Model 2 follows the steps outlined below:
-
ROI Extraction:
- Perform the same ROI extraction as in Model 1.
-
Mask 1 Creation:
- Create the first mask to eliminate empty spaces based on an equalized histogram and threshold.
-
Mask 2 Generation:
- Generate the second mask as an output from the first model, with the last threshold set to
THRESH_BINARY_INV
to remove artifacts outside regions with potential veins.
- Generate the second mask as an output from the first model, with the last threshold set to
-
Gabor Filter and Mask Application:
- Create the ROI by employing a Gabor filter with the specified parameters.
- Generate 48 images of the Gabor filter applied with varying theta and sigma, then average them.
- Apply a single CLAHE filtration with adaptive thresholding to eliminate elements created between the veins.
-
Mask Application and Morphological Opening:
- Apply both masks inverted to the ROI.
- Apply morphological opening to fill in small voids with a kernel size of 5.
The project is developed using Python 3.8.10. Follow the steps below to set up the project:
-
Create a Virtual Environment:
- Open a terminal and run the following command to create a virtual environment named
.venv
:python -m venv .venv
- Open a terminal and run the following command to create a virtual environment named
-
Activate the Virtual Environment:
- Activate the virtual environment by running the following command:
source .venv/bin/activate
- Activate the virtual environment by running the following command:
-
Install Requirements:
- Install the required packages listed in the
requirements.txt
file using the following command:pip install -r requirements.txt
- Install the required packages listed in the
The project file structure should be organized as follows. Note that datasets are not provided in the repository due to their size (7200 images). The images_l_940_train
directory should contain left-hand images from 100 individuals from the first scanning (300 images). There are four files for each model, marked with modelX.
/.
├── dataset
│ ├── images
│ ├── images_l_940_train
│ └── ...
├── evaluator_model1.sh
├── evaluator_model2.sh
├── model1_accuracy.txt
├── model1.ipynb
├── model2_accuracy.txt
├── model2.ipynb
├── requirements.txt
├── script_model1.py
└── script_model2.py
The script script_modelX.py
is designed for training and matching palm images. It supports two modes: --train
and --match
.
The script supports the following arguments:
usage: script_modelX.py [-h]
[--train base_dir original_dir destination_dir]

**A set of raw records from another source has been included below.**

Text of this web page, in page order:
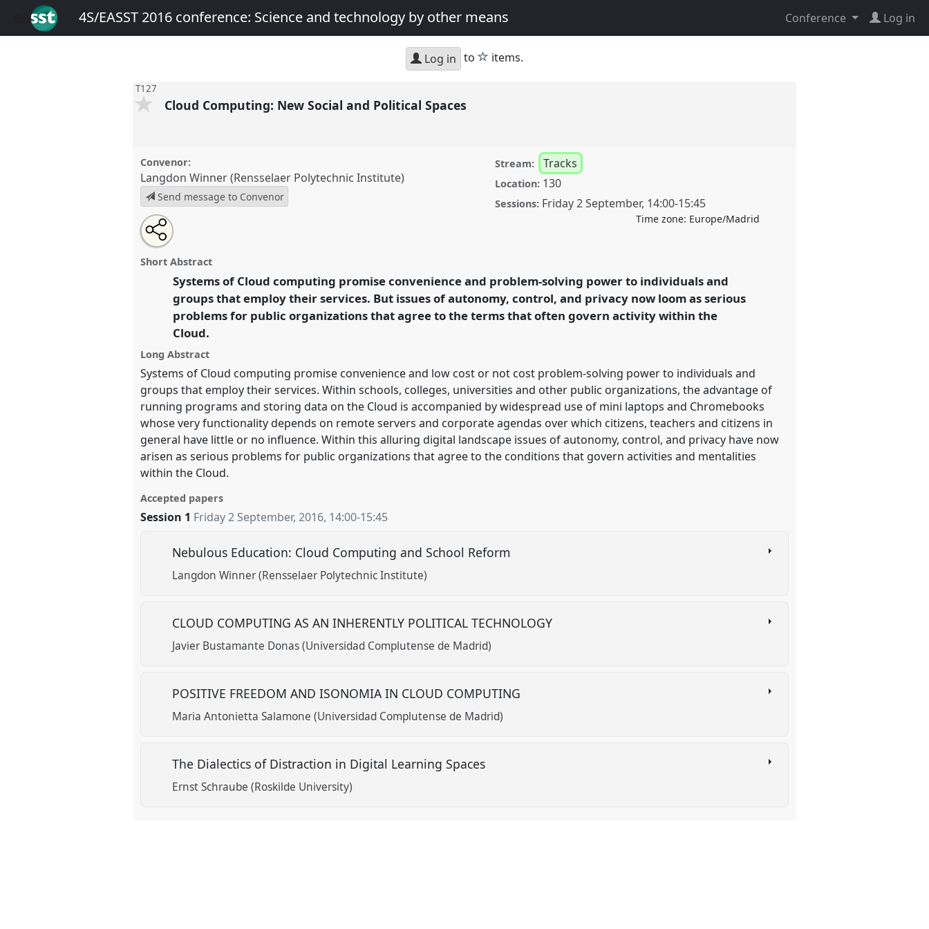
4S/EASST 2016 conference: Science and technology by other means Conference Log in
Log in to star
items.
T127
Cloud Computing: New Social and Political Spaces
Convenor:
Langdon Winner (Rensselaer Polytechnic Institute)
Send message to Convenor
Stream: Tracks
Location: 130
Sessions: Friday 2 September, 14:00-15:45
Time zone: Europe/Madrid
Cloud Computing: New Social and Political Spaces.
PanelT127
https://nomadit.co.uk/conference/easst2016/p/4490
show
in
the
panel
explorer
Open
an
email
this
Share
this
panel
Short Abstract
Systems of Cloud computing promise convenience and problem-solving power to individuals and
groups that employ their services. But issues of autonomy, control, and privacy now loom as serious
problems for public organizations that agree to the terms that often govern activity within the
Cloud.
Long Abstract
Systems of Cloud computing promise convenience and low cost or not cost problem-solving power to individuals and
groups that employ their services. Within schools, colleges, universities and other public organizations, the advantage of
running programs and storing data on the Cloud is accompanied by widespread use of mini laptops and Chromebooks
whose very functionality depends on remote servers and corporate agendas over which citizens, teachers and citizens in
general have little or no influence. Within this alluring digital landscape issues of autonomy, control, and privacy have now
arisen as serious problems for public organizations that agree to the conditions that govern activities and mentalities
within the Cloud.
Accepted papers
Session 1 Friday 2 September, 2016, 14:00-15:45
Nebulous Education: Cloud Computing and School Reform
Langdon Winner (Rensselaer Polytechnic Institute)
CLOUD COMPUTING AS AN INHERENTLY POLITICAL TECHNOLOGY
Javier Bustamante Donas (Universidad Complutense de Madrid)
POSITIVE FREEDOM AND ISONOMIA IN CLOUD COMPUTING
Maria Antonietta Salamone (Universidad Complutense de Madrid)
The Dialectics of Distraction in Digital Learning Spaces
Ernst Schraube (Roskilde University)

[--match trained_data_path image_to_match_path]
In train mode, the script processes images and saves the image with extracted features to the destination directory. After the first training, the trained data is stored locally and accessed with each subsequent iteration.
.venv/bin/python script_modelX.py --train "dataset/" "images_l_940_train/" "images_l_940_train_marked/"

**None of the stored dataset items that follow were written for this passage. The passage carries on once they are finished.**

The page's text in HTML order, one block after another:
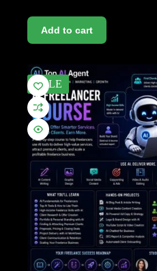
Add to cart
SALE
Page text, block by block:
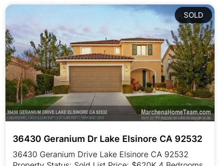
SOLD
36430 Geranium Dr Lake Elsinore CA 92532
36430 Geranium Drive Lake Elsinore CA 92532
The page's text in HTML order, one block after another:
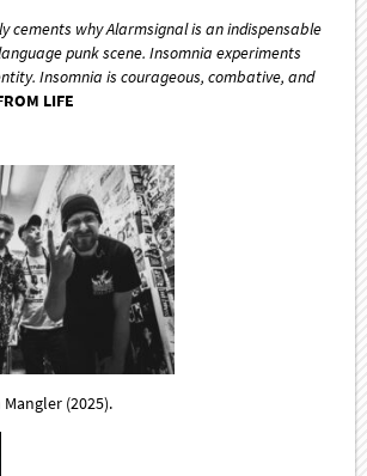
cements why Alarmsignal is an indispensable
punk scene. Insomnia experiments
Insomnia is courageous, combative, and
LIFE
(2025).

In match mode, the script uses images from the selected directory to match the passed image.
.venv/bin/python script_model2.py --match "dataset/images_l_940_train_marked/" "dataset/images/007_l_940_05.jpg"
Has the same base as the script mentioned above, but it also plots graphs to see the extraction process. PDF version is there for better readability.
Script to run automatic accuracy verification on the data collected in second run. If all above runs without a problem, all paths dont need any change.
./evaluator_model1.sh
<snip>
MODEL 1
Total Matches: 194
Total Non-Matches: 106
Percentage of Matches: 64%
./evaluator_model2.sh
<snip>
MODEL 2
Total Matches: 166
Total Non-Matches: 134
Percentage of Matches: 55%
Some of the data is not extracted correctly as there are a lot of variables which take a toll on the quality of images.
- Hand is free-floating in space. There is no stopper to set height above the camera.
- The angle to the camera is not fixed.
- The amount of light shining beside the hand.
- 940nm light may not only capture veins but also palm lines and other distortions.